Big Data 248 - Offline Data Warehouse: Dimension Tables

Basic Introduction

First, determine which are fact tables and which are dimension tables:

  • Green indicates fact tables
  • Gray indicates dimension tables

How to process dimension tables - daily snapshot or zipper table?

  • Small tables use daily snapshot tables: Product category table, merchant store table, merchant region organization table, payment method table
  • Large tables use zipper tables: Product information table

Product Category Table

Normalization vs Denormalization

Database normalization is a set of guidelines for designing relational database structures, aimed at reducing data redundancy, ensuring reasonable data dependencies, and improving data consistency. However, there are also potential disadvantages to following normalization:

  • Performance Issues: Highly normalized databases may cause slower queries and join operations, as complex joins across multiple tables are needed to get complete information
  • Increased Complexity: As normalization goes deeper, the database schema becomes more complex and harder to maintain
  • Over-engineering: Sometimes over-pursuing normalization leads to over-engineering for simple scenarios
  • Inefficient Read Operations: In some cases, to ensure data integrity during writes, normalization can lead to inefficient frequent read operations

Solutions:

  • Choose appropriate normalization levels
  • Denormalization
  • Use caching mechanisms
  • Partitioning and sharding
  • Index optimization
  • Evaluate business requirements

Create Table

DROP TABLE IF EXISTS dim.dim_trade_product_cat;
create table if not exists dim.dim_trade_product_cat(
firstId int, -- Level 1 product category ID
firstName string, -- Level 1 product category name
secondId int, -- Level 2 product category ID
secondName string, -- Level 2 product category name
thirdId int, -- Level 3 product category ID
thirdName string -- Level 3 product category name
)
partitioned by (dt string)
STORED AS PARQUET;

Data Loading Script

vim dim_load_product_cat.sh
source /etc/profile
if [ -n "$1" ]
then
do_date=$1
else
do_date=`date -d "-1 day" +%F`
fi
sql="
insert overwrite table dim.dim_trade_product_cat
partition(dt='$do_date')
select
t1.catid, -- Level 1 category ID
t1.catname, -- Level 1 category name
t2.catid, -- Level 2 category ID
t2.catname, -- Level 2 category name
t3.catid, -- Level 3 category ID
t3.catname -- Level 3 category name
from
-- Product level 3 category data
(select catid, catname, parentid
from ods.ods_trade_product_category
where level=3 and dt='$do_date') t3
left join
-- Product level 2 category data
(select catid, catname, parentid
from ods.ods_trade_product_category
where level=2 and dt='$do_date') t2
on t3.parentid = t2.catid
left join
-- Product level 1 category data
(select catid, catname, parentid
from ods.ods_trade_product_category
where level=1 and dt='$do_date') t1
on t2.parentid = t1.catid;
"
hive -e "$sql"

Product Region Organization Table

Create Table

Merchant store table, merchant region organization table => one dimension table. This is also denormalized design - organize merchant store table and merchant region organization table into one table and widen it.
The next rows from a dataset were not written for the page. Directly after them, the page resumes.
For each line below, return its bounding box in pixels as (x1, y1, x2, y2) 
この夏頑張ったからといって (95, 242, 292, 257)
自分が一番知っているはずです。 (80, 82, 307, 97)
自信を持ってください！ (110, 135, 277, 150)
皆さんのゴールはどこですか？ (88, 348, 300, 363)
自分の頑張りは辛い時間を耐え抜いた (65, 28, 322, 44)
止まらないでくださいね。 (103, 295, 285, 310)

drop table if exists dim.dim_trade_shops_org;
create table dim.dim_trade_shops_org(
shopid int,
shopName string,
cityId int,
cityName string ,
regionId int ,
regionName string
)
partitioned by (dt string)
STORED AS PARQUET;

Data Loading Script

vim dim_load_shop_org.sh
#!/bin/bash
source /etc/profile
if [ -n "$1" ]
then
do_date=$1
else
do_date=`date -d "-1 day" +%F`
fi
sql="
insert overwrite table dim.dim_trade_shops_org
partition(dt='$do_date')
select t1.shopid,
t1.shopname,
t2.id as cityid,
t2.orgname as cityName,
t3.id as region_id,
t3.orgname as region_name
from (select shopId, shopName, areaId
from ods.ods_trade_shops
where dt='$do_date') t1
left join
(select id, parentId, orgname, orglevel
from ods.ods_trade_shop_admin_org
where orglevel=2 and dt='$do_date') t2
on t1.areaid = t2.id
left join
(select id, parentId, orgname, orglevel
from ods.ods_trade_shop_admin_org
where orglevel=1 and dt='$do_date') t3
on t2.parentid = t3.id;
"
hive -e "$sql"

Product Information Table

Data Processing

Use zipper table for product information processing.

Historical Data

Historical data => Initialize zipper table (start date: current day, end date: 9999-12-31) - execute only once.

Daily Data

  • New data: Daily new data (ODS) => Start date: current day, end date: 9999-12-31
  • Historical data: Zipper table (DIM) left join daily new data (ODS) - if join has data and data changed, end date becomes current day; if no join data and no change, end date stays unchanged

Create Dimension Table

Zipper table needs to add two columns to record effective date and expiration date:

drop table if exists dim.dim_trade_product_info;
create table dim.dim_trade_product_info(
  `productId` bigint,
  `productName` string,
  `shopId` string,
  `price` decimal,
  `isSale` tinyint,
  `status` tinyint,
  `categoryId` string,
  `createTime` string,
  `modifyTime` string,
  `start_dt` string,
  `end_dt` string
) COMMENT 'Product Table'
STORED AS PARQUET;

Initial Data Load

Historical data loading, only need to execute once:

insert overwrite table dim.dim_trade_product_info
select productId,
productName,
shopId,
price,
isSale,
status,
categoryId,
createTime,
modifyTime,
-- If modifyTime not null take modifyTime, otherwise take createTime; substr takes date
case when modifyTime is not null
then substr(modifyTime, 0, 10)
else substr(createTime, 0, 10)
end as start_dt,
'9999-12-31' as end_dt
from ods.ods_trade_product_info
where dt = '2020-07-12';

Incremental Data Import Script

Execute repeatedly, run each time data loads:

vim dim_load_product_info.sh
#!/bin/bash
source /etc/profile
if [ -n "$1" ]
then
do_date=$1
else
do_date=`date -d "-1 day" +%F`
fi
sql="
insert overwrite table dim.dim_trade_product_info
select productId,
productName,
shopId,
price,
isSale,
status,
categoryId,
createTime,
modifyTime,
case when modifyTime is not null
then substr(modifyTime,0,10)
else substr(createTime,0,10)
end as start_dt,
'9999-12-31' as end_dt
from ods.ods_trade_product_info
where dt='$do_date'
union all
select dim.productId,
dim.productName,
dim.shopId,
dim.price,
dim.isSale,
dim.status,
dim.categoryId,
dim.createTime,
dim.modifyTime,
dim.start_dt,
case when dim.end_dt >= '9999-12-31' and ods.productId is not null
then '$do_date'
else dim.end_dt
end as end_dt
from dim.dim_trade_product_info dim left join
(select *
from ods.ods_trade_product_info
where dt='$do_date' ) ods
on dim.productId = ods.productId
"
hive -e "$sql"